她盯着手机屏幕,看了足有半个小时,心里对余弈生那个男人咬牙切齿,却无可奈何。
他让人用她的名义,彻底让她被黑了一把。
许未莱左思右想,最后也只能编辑了一封致歉信发到微博里,说明自己的确有急事不能继续签售,以后会重新安排时间签售。
然后她关闭微博,决心近期内不再登录。
站在22楼,俯瞰这座夕阳笼罩下的城市,许未莱心中无限感慨。
她回来了,却已经物是人非,唯一不变的是那个男人,更讨厌她了。
心情很糟糕!
她拿了风衣外套,走出酒店。
晚风微凉,带着这座城市的气息,萦绕在她的周围。
想出来散心,站在酒店门口却不知道往哪儿走,最后想了想招来一辆出租车离开。
经过一个花店的时候,她下车买了一束白菊,去了余家墓园。
这个地方依山傍水,以前她跟着余弈晖来祭拜过,这一次,却是来看他!
穿过一排排墓碑,走到最后一座高大的墓碑前,看到“余弈晖”三个字,她的眼泪就止不住落下来。
她用衣袖帮他擦拭墓碑上并不存在的灰尘,坐在墓碑前忏悔。
“弈晖,对不起,我来看你了。五年前的事情,我很抱歉,你当时特别想知道为什么,我没给出理由。
我没有告诉你,也没有告诉任何人。这个秘密,在我心里埋藏了多年,现在我也只有你可以说了。

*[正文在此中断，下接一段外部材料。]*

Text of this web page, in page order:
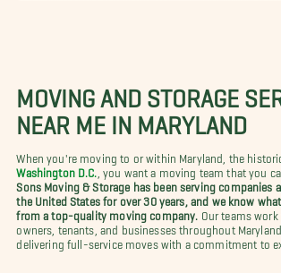
MOVING AND STORAGE
NEAR ME IN MARYLAND
When you're moving to or within Maryland, the
Washington D.C.
, you want a moving team that you
Sons Moving & Storage has been serving companies
the United States for over 30 years, and we know
from a top-quality moving company.
Our teams
owners, tenants, and businesses throughout
delivering full-service moves with a commitment to

我真的想过和你好好在一起的,可是对不起,我爱的那个人不是你,他是……”
“许未莱,你还敢来这,滚出去,不要脏了我们许家先人清净的地方。”
咬牙切齿的声音如此熟悉,许未莱触摸墓碑的手指猛地蜷缩,艰难地转头。
她从来没有想过,一天之内会三次遭遇余弈生!
这算什么,孽缘吗?
面前的男人,双拳紧握,额角青筋暴起,眼神愤怒又仇恨,整个人都像从地狱里走出来的魔神一般。
许未莱强忍着心痛道:“我来看弈晖。”
“你凭什么来看他?就是你害死他的!想忏悔?”
余弈生嗤笑:“你以为这样就可以减轻你身上的罪孽?”
“……”
许未莱扭过头凝望着那墓碑,心里有一千万个对不起想说,但却不想搭理余弈生。
“起来,给我滚!”
他粗鲁地扯她的手腕,她被拉起来,身体不稳,踉跄着跪倒,双手下意识地抓扶。
膝盖磕在坚硬的大理石地板上,她吃痛低头,就听到头顶上传来倒吸凉气的声音。
“许未莱,你给我放手!”
“什……什么?”
许未莱下意识地收紧自己的手,感觉抓住了什么不可思议的东西,她脸颊瞬间飚红,灼烧。
“该死的,你是故意的!”
余弈生僵在那里,努力控制体内奔流的血液。
压制住那股陌生的渴望,他用力推开她,像看一团恶心的东西一样,咬牙切齿。
“果然是水性杨花的女人,不勾引男人你是不是就得死?”
许未莱被推得瘫坐在地上,受伤的额头正好碰在墓碑上,整个人开始眼前发黑。
捂着脑袋好一会才缓过来,耳边还传来余弈生伤人冷漠的声音,她觉得一颗心像被人插了一把刀,用力绞,痛不欲生。
“我不想在弈晖面前跟你吵。”
他肆无忌惮的伤害,她伪装的坚强根本没用。
曾经,她珍惜能和他相遇的每一秒。
此时此刻,每一秒都让她窒息!
扶着墓碑站起,她深深看了一眼余弈生,转身,一瘸一拐地离开。
余弈生一个人坐在弟弟的墓碑前,拿起那束在风中轻颤的白菊,狠狠扔出去。
他恨透了许未莱,如果不是她,他的亲弟弟不会死,母亲也不会变成那样。
那束白菊,让他想到了许未莱离开时的表情,坚定隐忍又有种不屈不挠的样子,好像她有多委屈多高尚一样。
“弈晖,那个女人回来了,你放心,我不会放过她的。”
如果道歉和忏悔有用,那些死去的和正在受苦的人又算什么?
头顶响起轰隆隆的雷声,他仰头忘了一眼不知何时暗下来的天色,站起来离开。